[[ DATA SUPPLIED open ]]

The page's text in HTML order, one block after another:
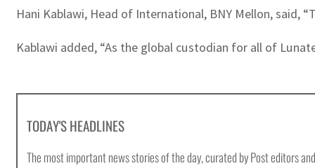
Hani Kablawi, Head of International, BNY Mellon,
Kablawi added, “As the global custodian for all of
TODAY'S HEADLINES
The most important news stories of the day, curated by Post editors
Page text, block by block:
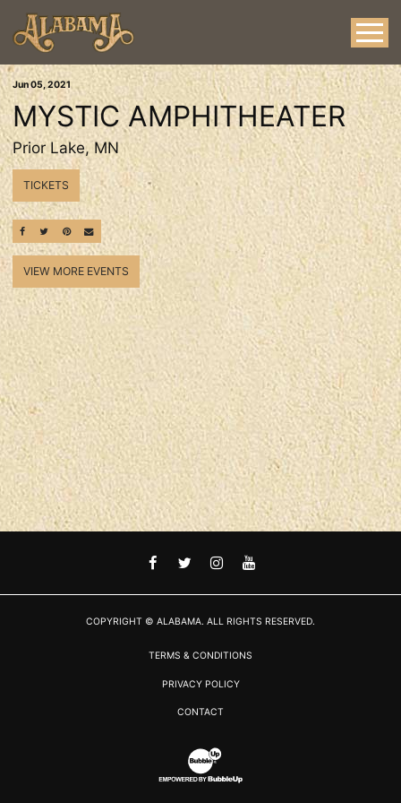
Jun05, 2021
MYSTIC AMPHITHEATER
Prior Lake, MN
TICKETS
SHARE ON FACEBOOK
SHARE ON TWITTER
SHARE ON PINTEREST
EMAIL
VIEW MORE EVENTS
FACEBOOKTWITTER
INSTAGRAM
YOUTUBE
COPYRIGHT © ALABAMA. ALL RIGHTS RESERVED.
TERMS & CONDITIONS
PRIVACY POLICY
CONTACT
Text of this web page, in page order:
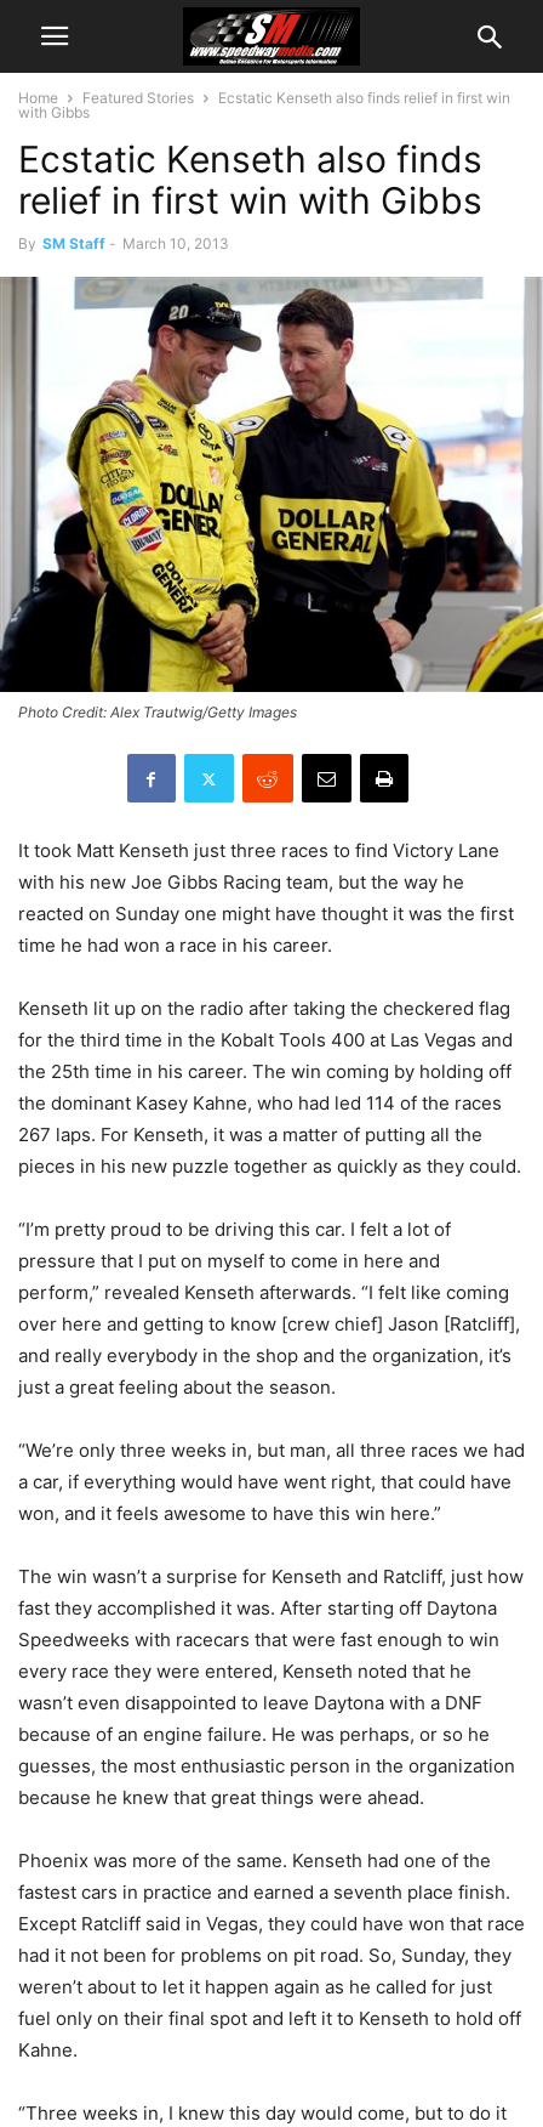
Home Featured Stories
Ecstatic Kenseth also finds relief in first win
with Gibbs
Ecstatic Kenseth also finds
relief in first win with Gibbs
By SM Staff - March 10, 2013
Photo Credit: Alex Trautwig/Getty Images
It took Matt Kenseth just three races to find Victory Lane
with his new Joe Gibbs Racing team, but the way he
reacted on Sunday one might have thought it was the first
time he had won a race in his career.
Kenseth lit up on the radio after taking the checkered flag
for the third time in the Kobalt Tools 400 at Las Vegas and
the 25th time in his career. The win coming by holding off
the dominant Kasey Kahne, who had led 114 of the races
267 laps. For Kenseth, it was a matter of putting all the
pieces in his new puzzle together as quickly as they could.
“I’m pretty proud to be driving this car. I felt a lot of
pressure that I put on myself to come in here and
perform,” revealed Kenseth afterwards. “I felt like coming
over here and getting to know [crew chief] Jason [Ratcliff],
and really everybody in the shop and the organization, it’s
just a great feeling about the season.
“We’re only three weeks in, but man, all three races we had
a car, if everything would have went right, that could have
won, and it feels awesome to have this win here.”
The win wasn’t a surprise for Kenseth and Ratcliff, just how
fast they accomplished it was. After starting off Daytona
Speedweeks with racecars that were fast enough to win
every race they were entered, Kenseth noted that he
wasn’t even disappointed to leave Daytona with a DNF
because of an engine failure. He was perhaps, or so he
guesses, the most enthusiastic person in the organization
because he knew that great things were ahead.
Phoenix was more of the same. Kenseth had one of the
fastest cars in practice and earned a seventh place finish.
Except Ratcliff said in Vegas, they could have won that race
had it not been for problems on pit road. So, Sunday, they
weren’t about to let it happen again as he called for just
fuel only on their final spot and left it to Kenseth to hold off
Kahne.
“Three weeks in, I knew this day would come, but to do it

[[ DATA SUPPLIED closed ]]
[[ DATA SUPPLIED open ]]

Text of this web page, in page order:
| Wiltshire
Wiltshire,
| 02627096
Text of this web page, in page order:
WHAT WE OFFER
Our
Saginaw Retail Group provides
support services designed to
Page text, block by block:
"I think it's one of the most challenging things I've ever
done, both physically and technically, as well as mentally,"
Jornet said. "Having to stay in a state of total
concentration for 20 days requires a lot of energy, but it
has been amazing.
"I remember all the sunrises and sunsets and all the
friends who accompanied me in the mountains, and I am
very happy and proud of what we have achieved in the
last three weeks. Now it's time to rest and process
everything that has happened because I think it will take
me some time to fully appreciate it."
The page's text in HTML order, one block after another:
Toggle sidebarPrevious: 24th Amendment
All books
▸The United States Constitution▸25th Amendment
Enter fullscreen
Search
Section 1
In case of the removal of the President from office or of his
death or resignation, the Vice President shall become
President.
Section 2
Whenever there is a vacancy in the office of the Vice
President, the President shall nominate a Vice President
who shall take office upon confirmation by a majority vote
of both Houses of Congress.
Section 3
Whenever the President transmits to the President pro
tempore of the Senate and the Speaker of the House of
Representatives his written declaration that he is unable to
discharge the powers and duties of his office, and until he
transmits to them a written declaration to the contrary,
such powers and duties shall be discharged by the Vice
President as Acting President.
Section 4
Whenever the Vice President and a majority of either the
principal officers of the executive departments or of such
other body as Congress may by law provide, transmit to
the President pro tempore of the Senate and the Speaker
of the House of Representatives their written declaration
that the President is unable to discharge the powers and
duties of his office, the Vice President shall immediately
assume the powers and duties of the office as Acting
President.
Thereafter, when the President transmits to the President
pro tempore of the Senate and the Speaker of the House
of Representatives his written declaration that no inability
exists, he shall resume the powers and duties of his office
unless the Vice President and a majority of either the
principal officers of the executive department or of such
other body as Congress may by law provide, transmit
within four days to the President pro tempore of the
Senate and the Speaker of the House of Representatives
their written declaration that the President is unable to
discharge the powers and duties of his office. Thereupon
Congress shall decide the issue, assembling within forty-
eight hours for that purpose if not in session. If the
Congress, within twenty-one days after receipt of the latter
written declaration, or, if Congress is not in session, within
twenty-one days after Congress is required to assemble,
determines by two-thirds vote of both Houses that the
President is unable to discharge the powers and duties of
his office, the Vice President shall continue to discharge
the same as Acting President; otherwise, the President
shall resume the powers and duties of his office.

[[ DATA SUPPLIED closed ]]

[WHAT IS BEING ASKED]
Scan the lines above for "principal officers of the executive departments" and for "Congress, within twenty-one". Repeat exactly the line holding each of them and every line in between.

[EXPECTED ANSWER]
principal officers of the executive departments or of such
other body as Congress may by law provide, transmit to
the President pro tempore of the Senate and the Speaker
of the House of Representatives their written declaration
that the President is unable to discharge the powers and
duties of his office, the Vice President shall immediately
assume the powers and duties of the office as Acting
President.
Thereafter, when the President transmits to the President
pro tempore of the Senate and the Speaker of the House
of Representatives his written declaration that no inability
exists, he shall resume the powers and duties of his office
unless the Vice President and a majority of either the
principal officers of the executive department or of such
other body as Congress may by law provide, transmit
within four days to the President pro tempore of the
Senate and the Speaker of the House of Representatives
their written declaration that the President is unable to
discharge the powers and duties of his office. Thereupon
Congress shall decide the issue, assembling within forty-
eight hours for that purpose if not in session. If the
Congress, within twenty-one days after receipt of the latter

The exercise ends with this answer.